**RECORDS FOR THE EXERCISE**
============================================================
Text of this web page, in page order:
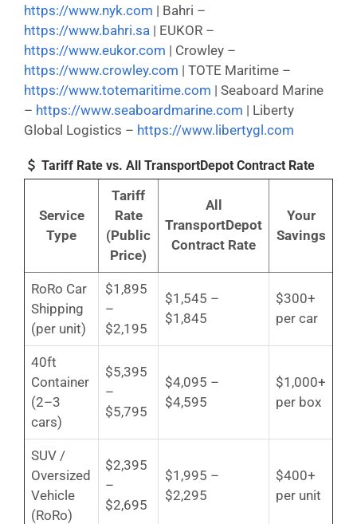
https://www.nyk.com | Bahri –
https://www.bahri.sa | EUKOR –
https://www.eukor.com | Crowley –
https://www.crowley.com | TOTE Maritime –
https://www.totemaritime.com | Seaboard Marine
– https://www.seaboardmarine.com | Liberty
Global Logistics – https://www.libertygl.com
Tariff Rate vs. All TransportDepot Contract Rate
Service
Type
Tariff
Rate
(Public
Price)
All
TransportDepot
Contract Rate
Your
Savings
RoRo Car
Shipping
(per unit)
$1,895
–
$2,195
$1,545 –
$1,845
$300+
per car
40ft
Container
(2–3
cars)
$5,395
–
$5,795
$4,095 –
$4,595
$1,000+
per box
SUV /
Oversized
Vehicle
(RoRo)
$2,395
–
$2,695
$1,995 –
$2,295
$400+
per unit
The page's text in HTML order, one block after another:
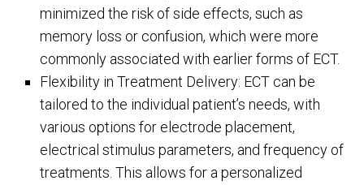
minimized the risk of side effects, such as
memory loss or confusion, which were more
commonly associated with earlier forms of ECT.
Flexibility in Treatment Delivery: ECT can be
tailored to the individual patient’s needs, with
various options for electrode placement,
electrical stimulus parameters, and frequency of
treatments. This allows for a personalized
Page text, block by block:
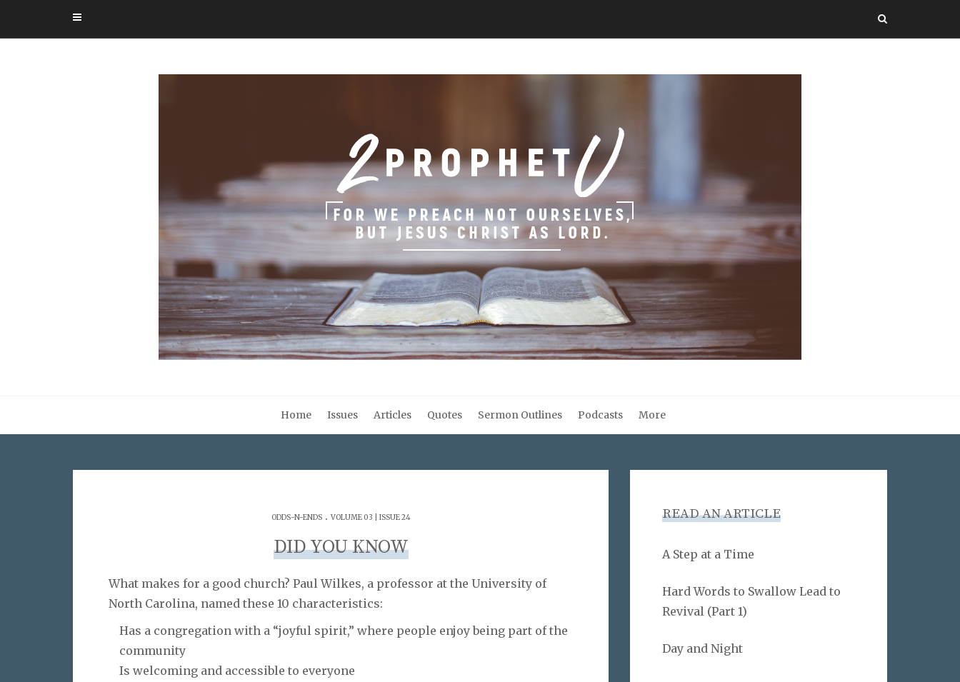
Home Issues Articles Quotes Sermon Outlines Podcasts More
ODDS-N-ENDS. VOLUME 03 | ISSUE 24
DID YOU KNOW
What makes for a good church? Paul Wilkes, a professor at the University of
North Carolina, named these 10 characteristics:
Has a congregation with a “joyful spirit,” where people enjoy being part of the
community
Is welcoming and accessible to everyone
READ AN ARTICLE
A Step at a Time
Hard Words to Swallow Lead to
Revival (Part 1)
Day and Night
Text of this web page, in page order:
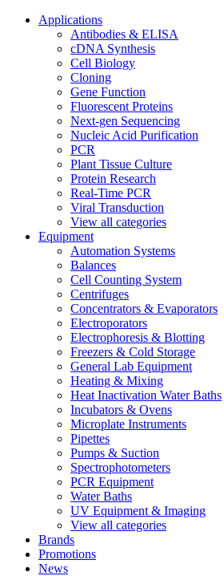
Applications
Antibodies & ELISA
cDNA Synthesis
Cell Biology
Cloning
Gene Function
Fluorescent Proteins
Next-gen Sequencing
Nucleic Acid Purification
PCR
Plant Tissue Culture
Protein Research
Real-Time PCR
Viral Transduction
View all categories
Equipment
Automation Systems
Balances
Cell Counting System
Centrifuges
Concentrators & Evaporators
Electroporators
Electrophoresis & Blotting
Freezers & Cold Storage
General Lab Equipment
Heating & Mixing
Heat Inactivation Water Baths
Incubators & Ovens
Microplate Instruments
Pipettes
Pumps & Suction
Spectrophotometers
PCR Equipment
Water Baths
UV Equipment & Imaging
View all categories
Brands
Promotions
News
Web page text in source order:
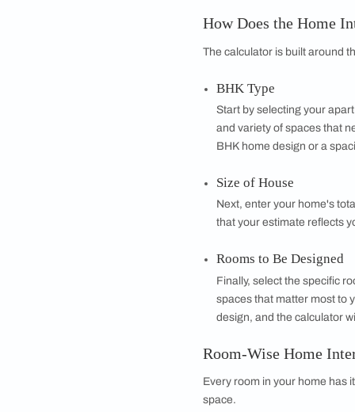
By proceeding, you are
What is a
A Home Interior
estimate within
generates a
Whether you are
this tool removes
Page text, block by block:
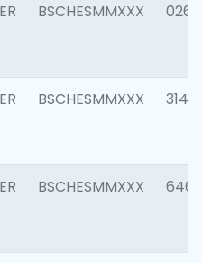
BSCHESMMXXX 0263
BSCHESMMXXX 3140
BSCHESMMXXX 6463
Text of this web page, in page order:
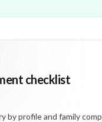
checklist
by profile and family
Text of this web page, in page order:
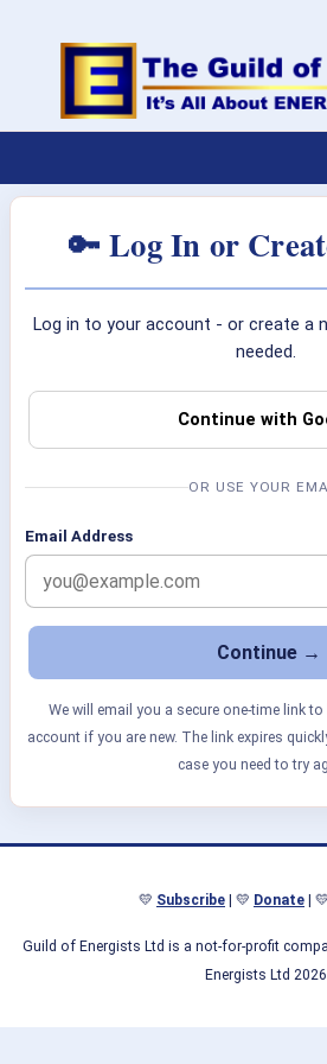
🔑 Log In or
Log in to your account - or create a
needed.
Continue with
OR USE YOUR
Email Address
We will email you a secure one-time link
account if you are new. The link expires
case you need to try
💛 Subscribe | 💛 Donate | 💛
Guild of Energists Ltd is a not-for-profit
Energists Ltd 2026
============================================================
**WHAT TO DO**
In the material above, show every line where the word "Equipment" turns up.

**OUTPUT BELOW**
Equipment
General Lab Equipment
PCR Equipment
UV Equipment & Imaging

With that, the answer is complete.